And again, with the overall simple look, how can you really hate the Exia? Plus, Sunrise did actually make the surprisingly good decision of having Exia be there for the finale of season 2, over the significantly less interesting 00 Raiser. They just made the mistake of involving Jupiter afterwards….
Big O. Honestly, I still have mixed feelings about the anime, and how it ended. But going past all those reservations, is just the strength of the Big O’s design itself. You may note that I’m kind of fond of big, black, bulky supers. That’s not wrong in the least, either. And there’s a magic behind seeing that steampunk-ish, huge bot blast through other guys with punches loaded with ammunition. It certainly helps that the show has such a charismatic cast, though. There’s also something really attractive about a large, hulking mech, slowly and clumsily moving as it smashes stuff. That sort of mechanical choreography, to me, is one of the coolest things you can do.

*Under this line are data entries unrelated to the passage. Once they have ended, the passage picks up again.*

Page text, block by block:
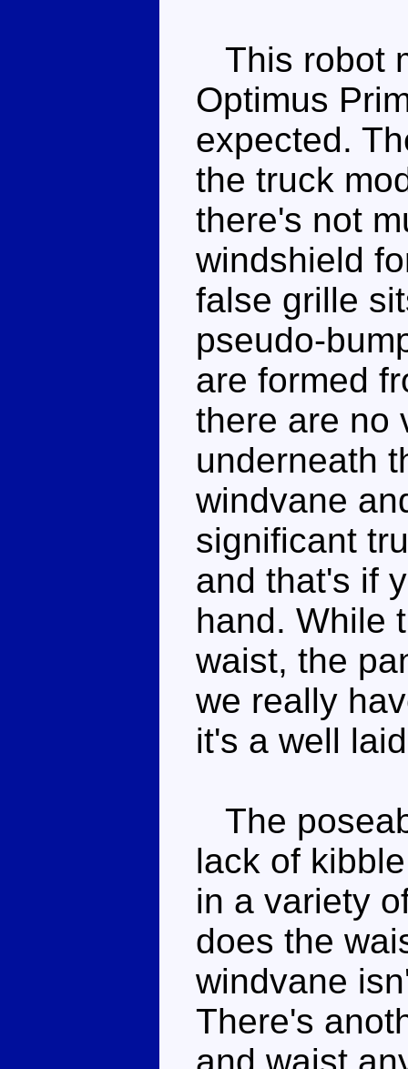
This robot
Optimus
expected.
the truck
there's not
windshield
false grille
pseudo-
are formed
there are no
underneath
windvane
significant
and that's if
hand. While
waist, the
we really
it's a well
The
lack of
in a variety
does the
windvane
There's
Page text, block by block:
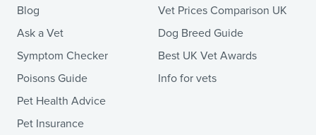
Blog
Ask a Vet
Symptom Checker
Poisons Guide
Pet Health Advice
Pet Insurance
Vet Prices Comparison UK
Dog Breed Guide
Best UK Vet Awards
Info for vets
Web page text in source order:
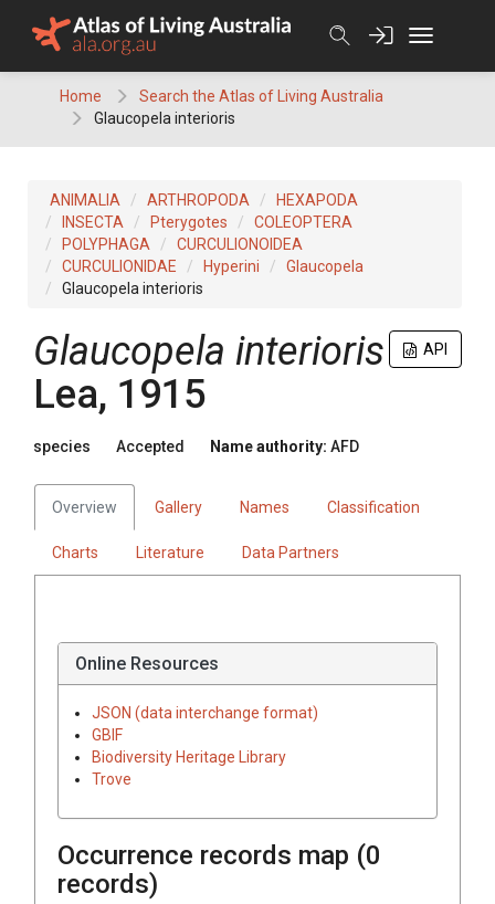
Home
Search the Atlas of Living Australia
Glaucopela interioris
ANIMALIA ARTHROPODA
HEXAPODA
INSECTA
Pterygotes
COLEOPTERA
POLYPHAGA
CURCULIONOIDEA
CURCULIONIDAE
Hyperini
Glaucopela
Glaucopela interioris
API
Glaucopela interioris
Lea, 1915
species Accepted Name authority: AFD
Overview Gallery Names Classification
Charts Literature Data Partners
Online Resources
JSON (data interchange format)
GBIF
Biodiversity Heritage Library
Trove
Occurrence records map (0
records)

SVMS-01 Union Flag. When a man goes to the drawing board to start drafting a Gundam, there’s a lot of work that’s arguably already done for him. The Gundam formula is so iconic, it’s very difficult to take large strides away from it, especially in a major entry. At the very least, for the titular Gundam of the protagonist. The situation is quite different for the legacy of the “rival suit”. While the legacy of the MS-06 Zaku II arguably is as much of a shadow that hangs over them as the RX-78-2 Gundam, especially the mighty construct of the almost universally shared “mono-eye”, thanks to the original Gundam being transitional (still had super-robot-y elements in its show formulation), the archetypical rival pilot Char Aznable swapped through quite an enormous number of suits. This has given the future generations of rival pilot, such as Graham Aker, much more opportunity to have something novel and interesting.
Which brings us to the Union Flag. Though technically not the suit he’d ultimately ride into the climatic battle against Exia at the end of the series, what he would pilot is pretty much the Flag riced up. But more importantly, this suit has quite a few striking features, though a number of them are shared with its mirror competitor, the AEU-09 AEU Enact. First, both are strikingly gangly and slim, which not only distinguishes them greatly from 3rd competitor MSJ-06II Tieren, but most non-Gundam suit designs in general, in the Gundam franchise. Gundam as a franchise enjoys bulk, as a general rule. This may be an artifact of the softer, roundness of the original designs, or perhaps it is simply because it makes them look more threatening, as is the case of the super-fat suits such as the O.
Not only are the Flag and Enact gangly though, they’re also very angular on top of that. This is doubly strange, since even if you look at the Gundam, while some may get fairly slim, they’re usually very round and smoothed, even on the more angular designs. And on this front, the Flag was much more ambitious than the Enact was. Whereas the Enact still has some roundness to it (particularly on the shoulders and head piece), the Flag is just relentless angles. To me, this is probably what ultimately holds the Enact back, while the Flag succeeds. Of course, the memorable and emotional story of Graham and his flight squad, and Billy, certainly helped burn the Flag into the collective fan consciousness a lot more permanently than the Enact, which found itself brushed aside as it found itself constantly being made the butt of a gag, and being made into a joke, thanks to Patrick’s role in the larger picture (but no one can argue about the quality of AEU’s engineering team in engineering mechs with a high pilot life expectancy).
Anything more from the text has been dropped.